WHAT THIS TASK INVOLVES
Below are some entries. Copy each line that holds the string "figure".

EXERCISE INPUTS
▶
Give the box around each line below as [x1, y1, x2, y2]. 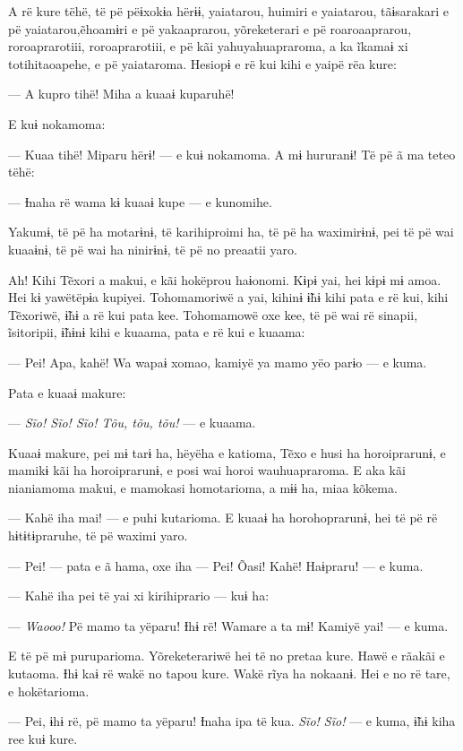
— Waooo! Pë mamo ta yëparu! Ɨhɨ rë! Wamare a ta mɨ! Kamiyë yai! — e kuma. [8, 616, 449, 634]
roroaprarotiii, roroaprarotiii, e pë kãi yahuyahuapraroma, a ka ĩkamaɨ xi [8, 37, 408, 56]
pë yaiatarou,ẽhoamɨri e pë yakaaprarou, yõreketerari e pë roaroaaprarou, [8, 19, 412, 38]
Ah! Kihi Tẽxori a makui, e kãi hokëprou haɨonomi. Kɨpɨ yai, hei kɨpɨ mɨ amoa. [8, 270, 442, 289]
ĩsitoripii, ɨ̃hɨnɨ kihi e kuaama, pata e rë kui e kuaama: [8, 323, 305, 341]
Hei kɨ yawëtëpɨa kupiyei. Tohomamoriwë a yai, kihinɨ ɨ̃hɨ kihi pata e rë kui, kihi [8, 288, 449, 306]
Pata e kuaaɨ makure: [8, 383, 126, 401]
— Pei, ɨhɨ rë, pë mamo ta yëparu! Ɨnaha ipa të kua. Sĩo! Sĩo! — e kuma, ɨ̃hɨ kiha [8, 712, 456, 730]
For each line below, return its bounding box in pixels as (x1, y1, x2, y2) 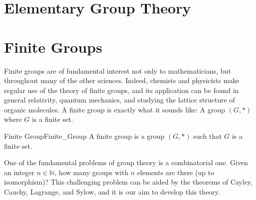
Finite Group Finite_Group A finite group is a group (4, 131, 165, 141)
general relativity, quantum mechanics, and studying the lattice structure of (4, 95, 235, 105)
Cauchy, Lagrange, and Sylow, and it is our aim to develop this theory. (4, 187, 220, 197)
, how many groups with (54, 167, 128, 177)
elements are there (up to (137, 167, 214, 177)
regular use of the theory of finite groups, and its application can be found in (4, 85, 239, 95)
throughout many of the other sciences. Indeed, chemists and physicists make (4, 75, 240, 86)
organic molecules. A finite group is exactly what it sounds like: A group (4, 104, 225, 114)
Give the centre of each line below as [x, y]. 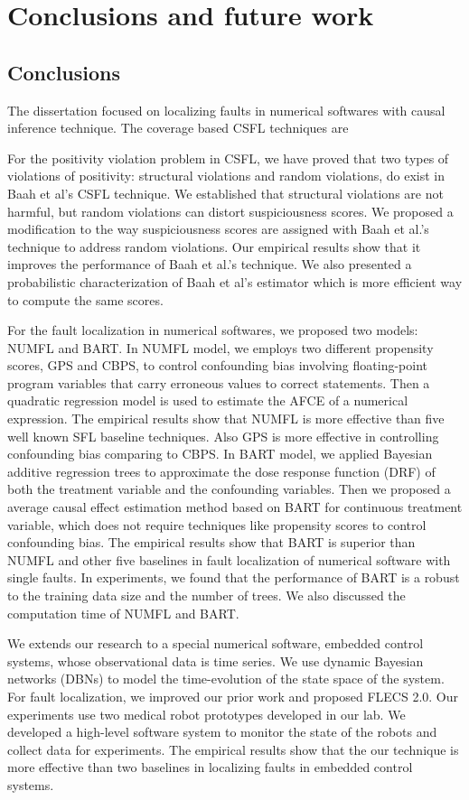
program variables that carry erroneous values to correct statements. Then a [219, 382]
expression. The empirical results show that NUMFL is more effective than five [226, 419]
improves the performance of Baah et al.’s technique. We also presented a [210, 264]
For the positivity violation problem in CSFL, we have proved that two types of [228, 158]
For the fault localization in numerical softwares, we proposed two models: [213, 330]
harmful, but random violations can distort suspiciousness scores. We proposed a [230, 211]
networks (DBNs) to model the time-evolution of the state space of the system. [226, 679]
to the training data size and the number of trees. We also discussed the [206, 595]
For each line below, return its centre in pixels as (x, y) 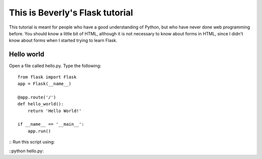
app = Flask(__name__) (45, 84)
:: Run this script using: (32, 142)
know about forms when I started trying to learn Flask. (63, 41)
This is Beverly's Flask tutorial (71, 13)
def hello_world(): (41, 104)
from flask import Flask (47, 77)
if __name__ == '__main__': (51, 124)
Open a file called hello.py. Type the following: (55, 66)
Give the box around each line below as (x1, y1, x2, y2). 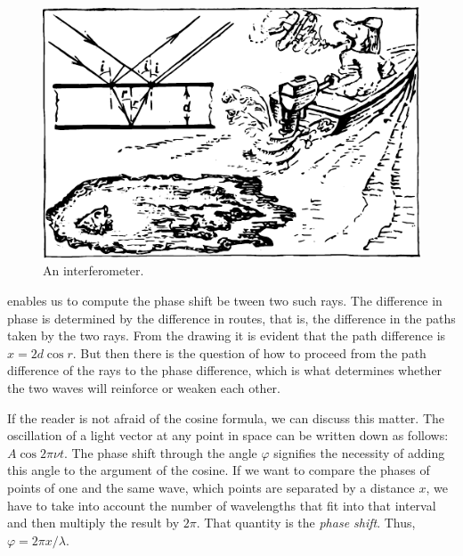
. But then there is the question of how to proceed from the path (72, 343, 426, 362)
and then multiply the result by (7, 513, 180, 532)
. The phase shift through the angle (63, 443, 257, 462)
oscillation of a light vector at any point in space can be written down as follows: (7, 426, 449, 445)
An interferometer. (43, 261, 144, 280)
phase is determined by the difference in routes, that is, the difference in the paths (7, 308, 456, 327)
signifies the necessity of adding (273, 443, 445, 462)
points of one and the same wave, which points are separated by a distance (7, 478, 415, 496)
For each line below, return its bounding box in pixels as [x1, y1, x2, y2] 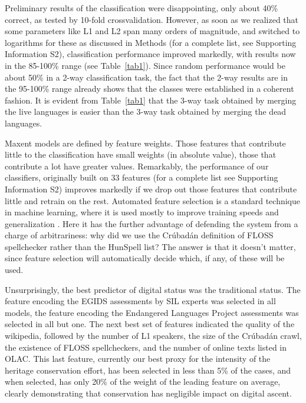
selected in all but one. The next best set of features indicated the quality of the [5, 318, 295, 330]
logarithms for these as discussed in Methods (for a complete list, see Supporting [5, 36, 297, 48]
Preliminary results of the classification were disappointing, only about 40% [5, 2, 278, 14]
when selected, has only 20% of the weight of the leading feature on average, [5, 375, 281, 388]
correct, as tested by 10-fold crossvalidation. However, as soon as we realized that [5, 13, 299, 25]
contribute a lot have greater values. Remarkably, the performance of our [5, 159, 269, 172]
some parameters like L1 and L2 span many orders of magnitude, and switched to [5, 25, 300, 37]
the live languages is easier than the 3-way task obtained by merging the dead [5, 105, 287, 118]
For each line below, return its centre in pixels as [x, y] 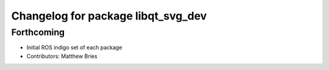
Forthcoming [38, 32]
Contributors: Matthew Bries [62, 56]
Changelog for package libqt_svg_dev [109, 16]
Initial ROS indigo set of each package [74, 47]
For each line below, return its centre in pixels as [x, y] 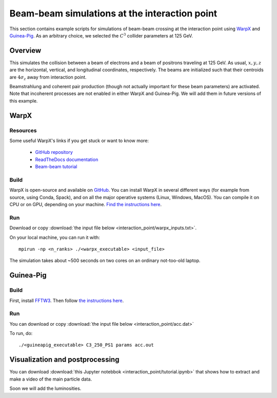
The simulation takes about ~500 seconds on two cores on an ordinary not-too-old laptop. [105, 261]
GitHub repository [54, 152]
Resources [23, 130]
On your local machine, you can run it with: [55, 237]
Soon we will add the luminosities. [45, 389]
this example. [24, 101]
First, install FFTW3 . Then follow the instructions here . [67, 301]
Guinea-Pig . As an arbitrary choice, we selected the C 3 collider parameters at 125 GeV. [101, 35]
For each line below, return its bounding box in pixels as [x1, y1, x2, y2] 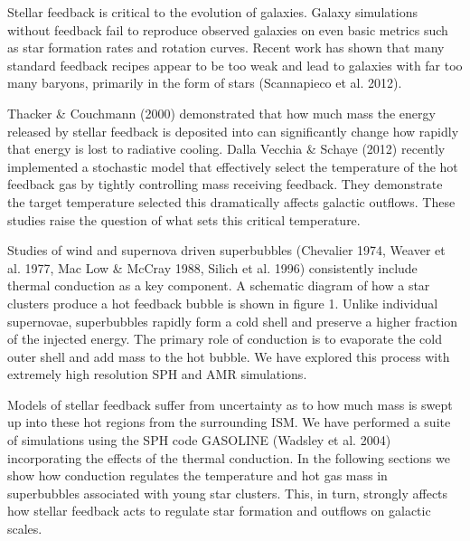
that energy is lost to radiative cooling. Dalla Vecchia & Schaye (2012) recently [7, 139, 446, 158]
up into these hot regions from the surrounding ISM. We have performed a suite [7, 413, 451, 432]
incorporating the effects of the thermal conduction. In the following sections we [7, 448, 450, 467]
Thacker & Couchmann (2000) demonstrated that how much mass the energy [7, 103, 436, 122]
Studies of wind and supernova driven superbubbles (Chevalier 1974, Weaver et [7, 241, 446, 260]
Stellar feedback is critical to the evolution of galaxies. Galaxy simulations [7, 3, 418, 21]
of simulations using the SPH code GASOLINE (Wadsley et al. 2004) [7, 431, 391, 450]
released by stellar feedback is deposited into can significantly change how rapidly [7, 121, 459, 140]
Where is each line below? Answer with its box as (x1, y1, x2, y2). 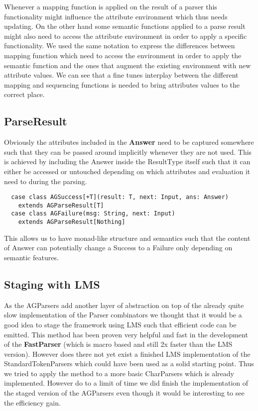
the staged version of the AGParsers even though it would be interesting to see (4, 388, 245, 398)
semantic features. (4, 252, 59, 262)
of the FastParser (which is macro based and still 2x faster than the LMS (4, 339, 233, 349)
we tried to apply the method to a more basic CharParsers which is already (4, 368, 234, 378)
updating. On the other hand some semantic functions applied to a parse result (4, 21, 246, 31)
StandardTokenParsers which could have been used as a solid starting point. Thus (4, 358, 254, 369)
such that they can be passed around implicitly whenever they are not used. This (4, 146, 252, 157)
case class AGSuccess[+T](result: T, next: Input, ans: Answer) (11, 194, 229, 201)
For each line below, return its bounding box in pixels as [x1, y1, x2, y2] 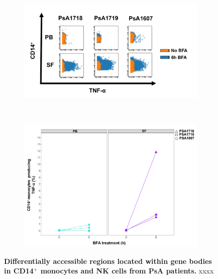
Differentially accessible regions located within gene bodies [4, 255, 212, 266]
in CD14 [4, 265, 34, 276]
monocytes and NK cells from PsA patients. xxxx [40, 265, 214, 276]
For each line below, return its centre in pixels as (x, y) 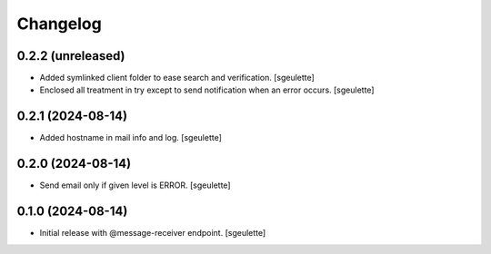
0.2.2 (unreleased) (71, 56)
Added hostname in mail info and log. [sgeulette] (131, 138)
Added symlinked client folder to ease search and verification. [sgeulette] (177, 78)
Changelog (59, 24)
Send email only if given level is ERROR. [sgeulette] (135, 185)
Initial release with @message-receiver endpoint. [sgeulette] (153, 233)
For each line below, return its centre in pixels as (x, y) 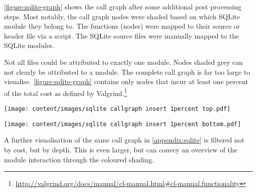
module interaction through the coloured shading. (79, 159)
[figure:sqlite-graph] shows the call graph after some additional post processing (123, 6)
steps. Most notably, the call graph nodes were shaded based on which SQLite (122, 16)
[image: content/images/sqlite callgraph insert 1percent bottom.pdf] (123, 124)
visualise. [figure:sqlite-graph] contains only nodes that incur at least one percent (126, 81)
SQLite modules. (29, 45)
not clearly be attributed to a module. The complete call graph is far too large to (127, 72)
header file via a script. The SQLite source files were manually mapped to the (122, 35)
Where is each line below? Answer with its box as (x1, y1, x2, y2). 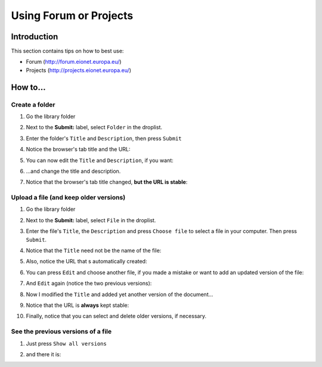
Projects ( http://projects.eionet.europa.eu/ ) (26, 66, 131, 74)
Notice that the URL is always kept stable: (26, 301, 129, 309)
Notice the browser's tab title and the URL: (26, 146, 131, 153)
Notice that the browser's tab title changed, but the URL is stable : (26, 179, 188, 186)
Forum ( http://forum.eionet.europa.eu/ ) (26, 58, 122, 66)
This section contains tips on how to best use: (11, 48, 124, 55)
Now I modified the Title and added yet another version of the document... (26, 291, 213, 298)
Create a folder (11, 100, 55, 108)
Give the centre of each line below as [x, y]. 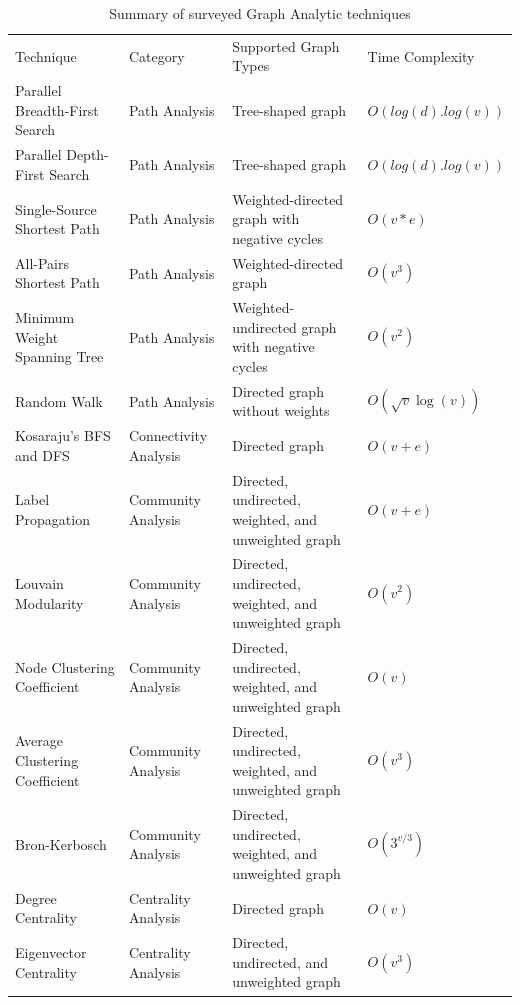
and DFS [42, 454]
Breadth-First [57, 109]
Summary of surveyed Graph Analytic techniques [260, 13]
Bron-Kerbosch [61, 843]
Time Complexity [421, 55]
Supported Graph [286, 45]
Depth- [87, 154]
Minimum [45, 317]
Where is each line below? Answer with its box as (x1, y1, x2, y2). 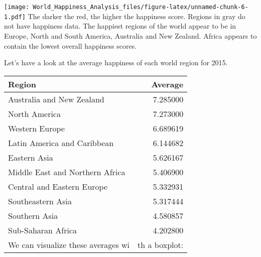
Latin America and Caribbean (8, 137, 114, 149)
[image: (4, 4, 30, 11)
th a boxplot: (138, 238, 184, 250)
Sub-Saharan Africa (8, 224, 77, 236)
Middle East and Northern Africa (8, 166, 125, 178)
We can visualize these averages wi (8, 238, 130, 250)
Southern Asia (8, 209, 58, 221)
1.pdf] (4, 13, 26, 21)
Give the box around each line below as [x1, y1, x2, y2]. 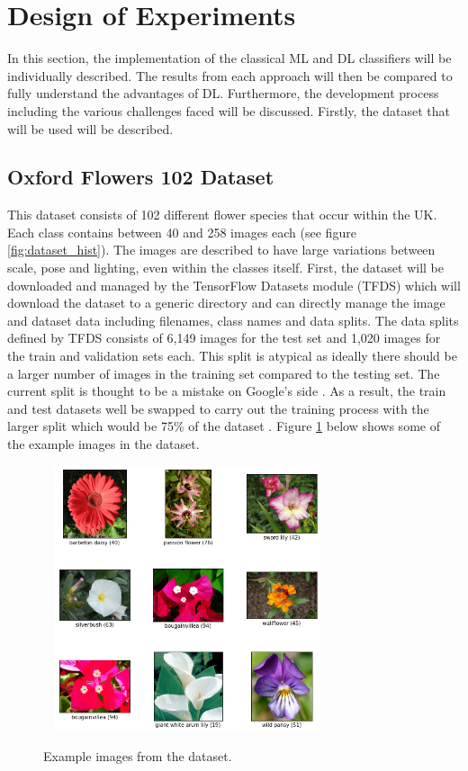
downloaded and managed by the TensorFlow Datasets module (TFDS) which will [7, 275, 461, 294]
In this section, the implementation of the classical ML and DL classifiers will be [7, 49, 452, 67]
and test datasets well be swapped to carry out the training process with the [7, 399, 429, 417]
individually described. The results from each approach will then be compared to [7, 66, 453, 85]
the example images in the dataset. [7, 435, 200, 453]
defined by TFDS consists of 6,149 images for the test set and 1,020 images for [7, 328, 441, 347]
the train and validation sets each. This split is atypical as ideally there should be [7, 346, 457, 365]
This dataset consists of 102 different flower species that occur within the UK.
◀
ANSWER TO THE PROBLEM
[figure:sqlite-graph] shows the call graph after some additional post processing (123, 6)
visualise. [figure:sqlite-graph] contains only nodes that incur at least one percent (126, 81)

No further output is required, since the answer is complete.